The dataset includes US flights in 2015. We will use flights 
- from January to June for training
- from July to September for validation
- October to December for test.

In [3]:
datatrain = flights[flights.MONTH<=6]
dataval = flights[(flights.MONTH>=7)&(flights.MONTH<=9)]
datatest = flights[flights.MONTH<=10]

In [4]:
X_train, y_train = transform_xy(datatrain)
X_val, y_val = transform_xy(dataval)
X_test, y_test = transform_xy(datatest)

In [5]:
n_cols = X_train.shape[1]

In [6]:
ss = StandardScaler()
X_train_s = ss.fit_transform(X_train)
X_val_s = ss.transform(X_val)
X_test_s = ss.transform(X_test)

In [7]:
# set up early stopping and class weight
early_stopping_monitor = EarlyStopping(patience=5)
spw = (sum(y_train==0) + sum(y_val==0))/(sum(y_train==1)+sum(y_val==1))
cw = {0:1., 1:spw[1]} # This gives the positive class 1.9 times the weight of the negative class

### Starting model

In [15]:
model = Sequential()
model.add(Dense(100, activation='relu', input_shape = (n_cols,))) 
model.add(Dropout(rate = 0.8))
model.add(Dense(100, activation='relu'))
model.add(Dense(2, activation='softmax'))
model.compile(optimizer=SGD(lr=0.001), loss='categorical_crossentropy', metrics=[tf.keras.metrics.AUC(curve='PR')])
model.fit(X_train_s, y_train, callbacks = [early_stopping_monitor], validation_data=(X_val_s, y_val),
         batch_size=64, class_weight=cw, epochs=50)

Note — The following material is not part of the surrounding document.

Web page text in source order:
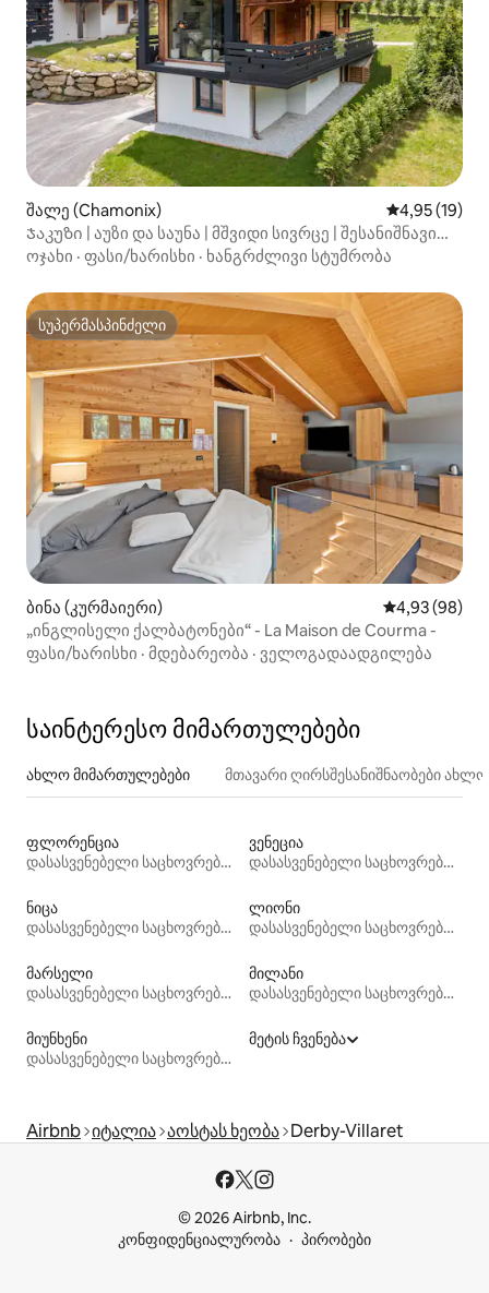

Train on 2889506 samples, validate on 1496200 samples
Epoch 1/50
Epoch 2/50
Epoch 3/50
Epoch 4/50
Epoch 5/50
Epoch 6/50
Epoch 7/50
Epoch 8/50


<keras.callbacks.callbacks.History at 0x7f7cb8424610>

__Note__: `class_weight` is used for weighting the loss function during training only. Therefore, we see that the validation loss is lower than the train loss.

In [19]:
y_train_prob = model.predict(X_train_s)[:,1]
y_val_prob = model.predict(X_val_s)[:,1]

In [22]:
precision, recall, thresholds = precision_recall_curve(y_train[:,1], y_train_prob)
auc(recall, precision)

0.5043923450759831

In [23]:
precision, recall, thresholds = precision_recall_curve(y_val[:,1], y_val_prob)
auc(recall, precision)

0.476082238189684

### Increase model capacity
- adding 2 fully connected layers with 100 nodes

In [24]:
model = Sequential()
model.add(Dense(100, activation='relu', input_shape = (n_cols,))) 
model.add(Dropout(rate = 0.8))
model.add(Dense(100, activation='relu'))
model.add(Dense(100, activation='relu'))
model.add(Dense(100, activation='relu'))
model.add(Dense(2, activation='softmax'))
model.compile(optimizer=SGD(lr=0.001), loss='categorical_crossentropy', metrics=[tf.keras.metrics.AUC(curve='PR')])
model.fit(X_train_s, y_train, callbacks = [early_stopping_monitor], validation_data=(X_val_s, y_val),
         batch_size=64, class_weight=cw, epochs=50)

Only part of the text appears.